海江田経産相が玄海町を訪れて、町長に玄海原発の再稼働へ協力を要請した。町長の要求に応えて、国が安全性は補償すると返答した。海江田は何の根拠を示したか解らない。単なる口約束である。町長も知事も容認へと傾いた。
今回の、あるいはこれまでの原発行政を見れば解ることであるが、原発推進のためなら国は何でもやってきた。金はばら撒くし嘘もつく。脅しもやれば自治体を恫喝させる。知事さえ貶めることもやってきた。
海江田は経済評論家であり、新自由主義者でもある。この男は、産業の停滞の方を優先課題と考えている。

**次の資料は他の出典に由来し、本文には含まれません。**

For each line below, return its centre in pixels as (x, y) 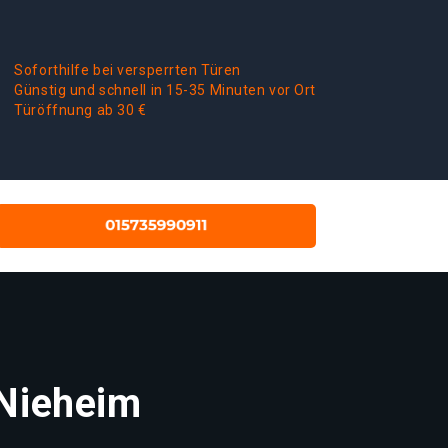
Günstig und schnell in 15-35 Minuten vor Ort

この二日間で行われた、電力会社の株主総会では、個人投資家たちの悲痛な声が沢山上がっていた。各総会の会場では、人的には脱原発が圧倒していたようである。しかし、基幹投資家は圧倒的な株数を誇っている。
どの会場も原発については大いに論議があったようであり、そのことは評価しなければならない。しかし、結局は原子力行政は多大の金を地域に落とし、地域は潤うし産業は安価な電力を得ることになる。
政権与党の民主党内でも、脱原発へと動いた人たちも大勢いる。政党としての態度も決めかねている。そんな中で、菅首相は脱原発を旗印にしようとしているような、いないような解散含みの発言である。
しかし、現実には日本は原発再稼働へと大きく舵を切りなおしたと言える。世界中にショックを与えた、福島原発事故である。ドイツやイタリアやスイスは脱原発を決め、フランスもイギリスもアメリカも論議をまき起こしている。中国もインドも当惑しながらも、原発稼働へと恐る恐る歩もうとしている。
こうして見ると、福島原発事故で最もショックを受けていないのは、日本の政界と産業界ではないだろうか。ヘンな国である。